**Problem statement**
In the entries below, which lines run from the one with "What is FPGA" through the one with "Google services, including"? Repeat exactly those, both included, and no pictures.

**Dataset entries**
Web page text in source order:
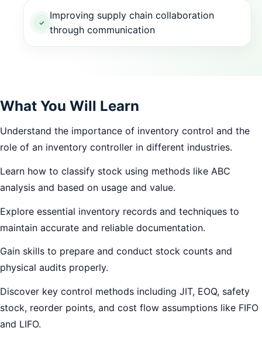
Improving supply chain collaboration
through communication
What You Will Learn
Understand the importance of inventory control and the
role of an inventory controller in different industries.
Learn how to classify stock using methods like ABC
analysis and based on usage and value.
Explore essential inventory records and techniques to
maintain accurate and reliable documentation.
Gain skills to prepare and conduct stock counts and
physical audits properly.
Discover key control methods including JIT, EOQ, safety
stock, reorder points, and cost flow assumptions like FIFO
and LIFO.
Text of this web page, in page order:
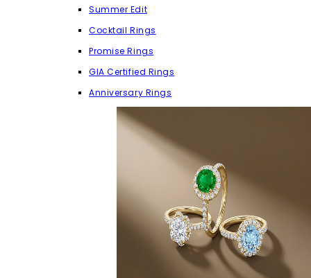
Summer Edit
Cocktail Rings
Promise Rings
GIA Certified Rings
Anniversary Rings
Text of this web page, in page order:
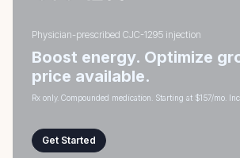
Physician-prescribed CJC-1295 injection
Boost energy. Optimize
price available.
Rx only. Compounded medication. Starting at $157/mo.
Get Started
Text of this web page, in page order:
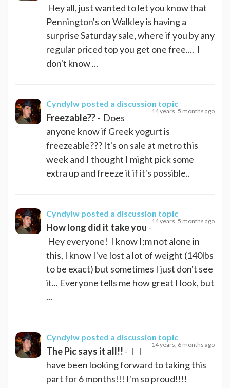
Hey all, just wanted to let you know that
Pennington's on Walkley is having a
surprise Saturday sale, where if you by any
regular priced top you get one free.... I
don't know ...
Cyndylw posted a discussion topic
14 years, 5 months ago
Freezable??- Does
anyone know if Greek yogurt is
freezeable??? It's on sale at metro this
week and I thought I might pick some
extra up and freeze it if it's possible..
Cyndylw posted a discussion topic
14 years, 5 months ago
How long did it take you -
Hey everyone! I know I;m not alone in
this, I know I've lost a lot of weight (140lbs
to be exact) but sometimes I just don't see
it... Everyone tells me how great I look, but
...
Cyndylw posted a discussion topic
14 years, 6 months ago
The Pic says it all!! - I I
have been looking forward to taking this
part for 6 months!!! I'm so proud!!!!
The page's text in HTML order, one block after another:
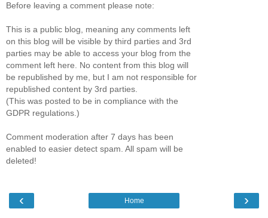
Before leaving a comment please note:
This is a public blog, meaning any comments left
on this blog will be visible by third parties and 3rd
parties may be able to access your blog from the
comment left here. No content from this blog will
be republished by me, but I am not responsible for
republished content by 3rd parties.
(This was posted to be in compliance with the
GDPR regulations.)
Comment moderation after 7 days has been
enabled to easier detect spam. All spam will be
deleted!
‹ ›
Home
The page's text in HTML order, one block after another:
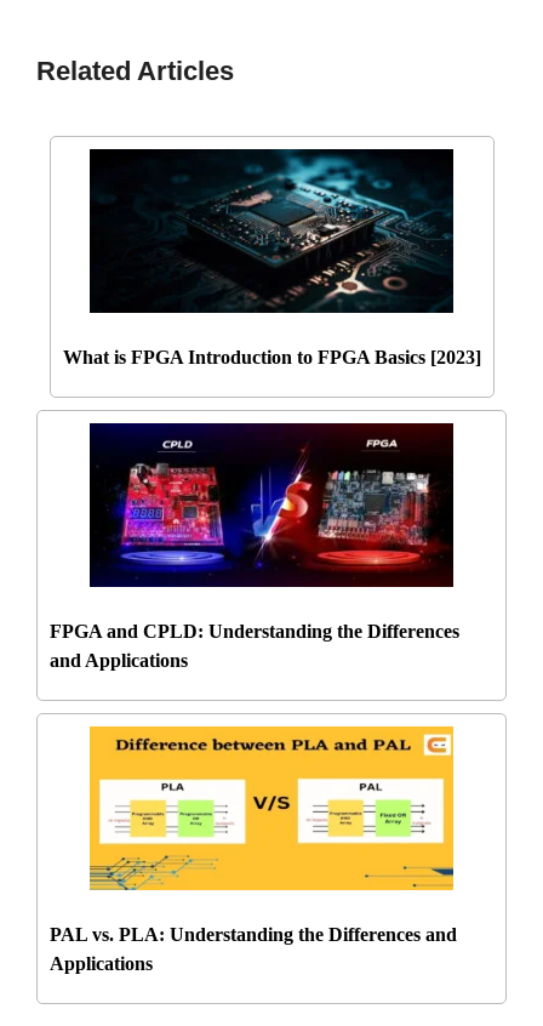
Related Articles
What is FPGA Introduction to FPGA Basics [2023]
FPGA and CPLD: Understanding the Differences
and Applications
PAL vs. PLA: Understanding the Differences and
Applications
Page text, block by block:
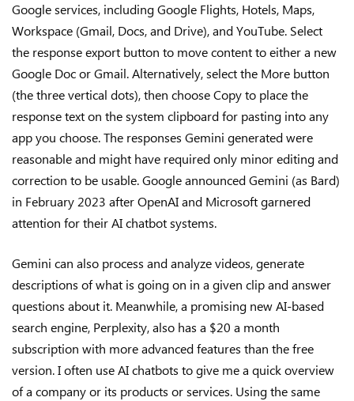
Google services, including Google Flights, Hotels, Maps,
Workspace (Gmail, Docs, and Drive), and YouTube. Select
the response export button to move content to either a new
Google Doc or Gmail. Alternatively, select the More button
(the three vertical dots), then choose Copy to place the
response text on the system clipboard for pasting into any
app you choose. The responses Gemini generated were
reasonable and might have required only minor editing and
correction to be usable. Google announced Gemini (as Bard)
in February 2023 after OpenAI and Microsoft garnered
attention for their AI chatbot systems.
Gemini can also process and analyze videos, generate
descriptions of what is going on in a given clip and answer
questions about it. Meanwhile, a promising new AI-based
search engine, Perplexity, also has a $20 a month
subscription with more advanced features than the free
version. I often use AI chatbots to give me a quick overview
of a company or its products or services. Using the same
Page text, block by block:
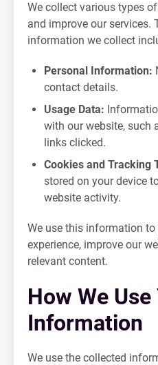
We collect various types
and improve our services.
information we collect
Personal Information:
contact details.
Usage Data:
with our website, such
links clicked.
Cookies and Tracking
stored on your device
website activity.
We use this information
experience, improve our
relevant content.
How We Use
Information
We use the collected
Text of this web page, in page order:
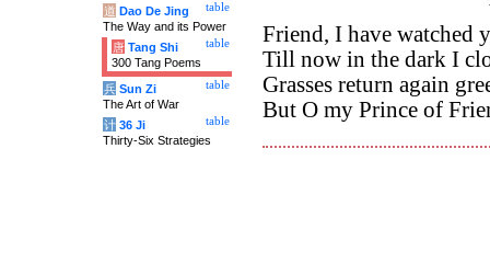
Friend, I have watched
Till now in the dark I
Grasses return again
But O my Prince of
table
道 Dao De Jing
The Way and its Power
table
唐 Tang Shi
300 Tang Poems
table
兵 Sun Zi
The Art of War
table
计 36 Ji
Thirty-Six Strategies
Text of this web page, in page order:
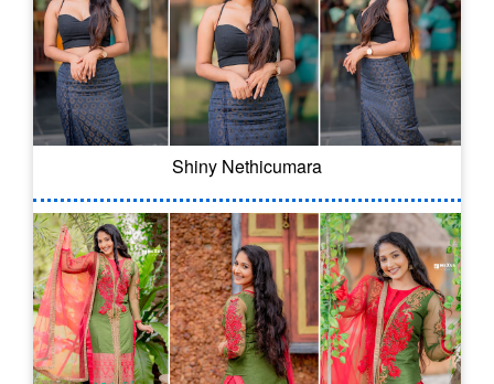
Shiny Nethicumara
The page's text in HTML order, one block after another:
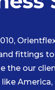
fittings
the our
America,
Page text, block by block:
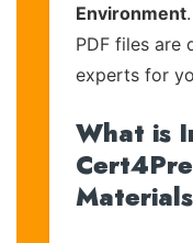
Environment
PDF files are
experts for
What is
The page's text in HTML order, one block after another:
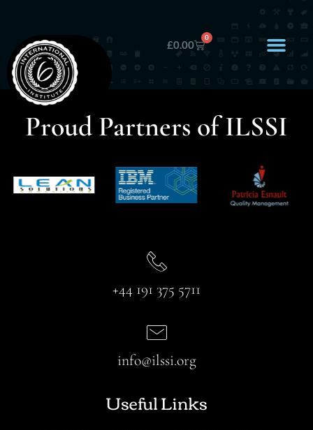
£0.00
0
Proud Partners of ILSSI
+44 191 375 5711
Useful Links
info@ilssi.org
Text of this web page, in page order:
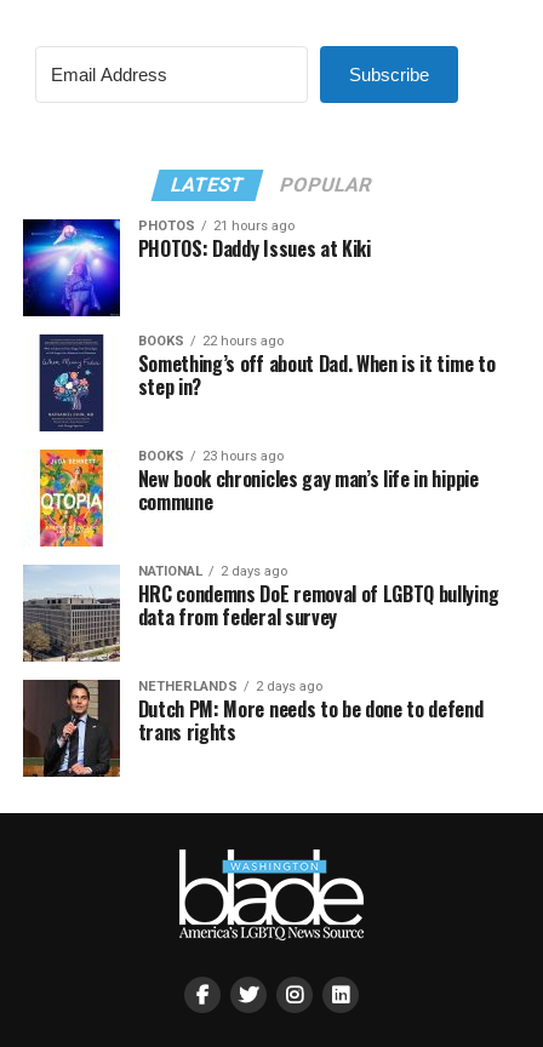
Subscribe
LATEST POPULAR
PHOTOS 21 hours ago
PHOTOS: Daddy Issues at Kiki
BOOKS 22 hours ago
Something’s off about Dad. When is it time to
step in?
BOOKS 23 hours ago
New book chronicles gay man’s life in hippie
commune
NATIONAL 2 days ago
HRC condemns DoE removal of LGBTQ bullying
data from federal survey
NETHERLANDS 2 days ago
Dutch PM: More needs to be done to defend
trans rights

**Answer section**
What is FPGA Introduction to FPGA Basics [2023]
FPGA and CPLD: Understanding the Differences
and Applications
PAL vs. PLA: Understanding the Differences and
Applications
Page text, block by block:
Google services, including Google Flights, Hotels, Maps,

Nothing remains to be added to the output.